> _WHAT NEEDS TO BE DONE_
What is needed is an exact copy of the lines in the listing below, from the one with "Gestión de cambios: Historial" up to and including the one with "this project. Additionally, carriers", with no other lines.

> _INFORMATION PROVIDED_
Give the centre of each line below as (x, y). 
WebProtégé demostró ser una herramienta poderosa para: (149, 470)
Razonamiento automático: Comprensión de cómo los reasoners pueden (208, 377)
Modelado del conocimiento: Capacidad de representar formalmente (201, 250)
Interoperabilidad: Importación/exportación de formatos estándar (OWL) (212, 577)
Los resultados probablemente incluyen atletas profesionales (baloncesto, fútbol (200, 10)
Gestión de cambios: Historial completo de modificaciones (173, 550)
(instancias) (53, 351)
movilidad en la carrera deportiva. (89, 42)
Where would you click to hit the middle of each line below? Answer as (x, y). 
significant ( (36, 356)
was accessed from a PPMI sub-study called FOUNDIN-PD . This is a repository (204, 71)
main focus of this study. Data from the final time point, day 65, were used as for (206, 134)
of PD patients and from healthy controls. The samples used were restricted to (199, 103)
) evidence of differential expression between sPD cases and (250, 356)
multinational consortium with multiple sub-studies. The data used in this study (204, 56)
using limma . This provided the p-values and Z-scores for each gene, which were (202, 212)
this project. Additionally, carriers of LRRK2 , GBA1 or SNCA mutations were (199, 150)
* * *
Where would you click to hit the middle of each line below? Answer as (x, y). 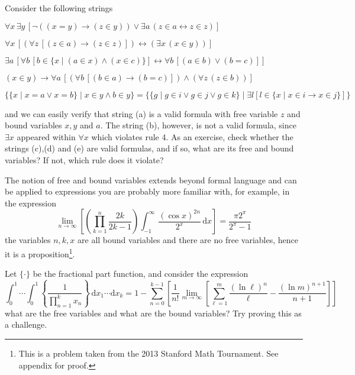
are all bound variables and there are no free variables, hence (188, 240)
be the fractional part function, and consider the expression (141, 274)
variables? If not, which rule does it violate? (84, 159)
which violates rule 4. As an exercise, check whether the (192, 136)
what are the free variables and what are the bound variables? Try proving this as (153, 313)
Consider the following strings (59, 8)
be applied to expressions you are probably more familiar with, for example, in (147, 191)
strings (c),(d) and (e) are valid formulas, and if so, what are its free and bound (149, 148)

> _OUTPUT OF THE TASK_
Gestión de cambios: Historial completo de modificaciones (173, 550)
(instancias) (53, 351)
movilidad en la carrera deportiva. (89, 42)
Where would you click to hit the middle of each line below? Answer as (x, y). 
significant ( (36, 356)
was accessed from a PPMI sub-study called FOUNDIN-PD . This is a repository (204, 71)
main focus of this study. Data from the final time point, day 65, were used as for (206, 134)
of PD patients and from healthy controls. The samples used were restricted to (199, 103)
) evidence of differential expression between sPD cases and (250, 356)
multinational consortium with multiple sub-studies. The data used in this study (204, 56)
using limma . This provided the p-values and Z-scores for each gene, which were (202, 212)
this project. Additionally, carriers of LRRK2 , GBA1 or SNCA mutations were (199, 150)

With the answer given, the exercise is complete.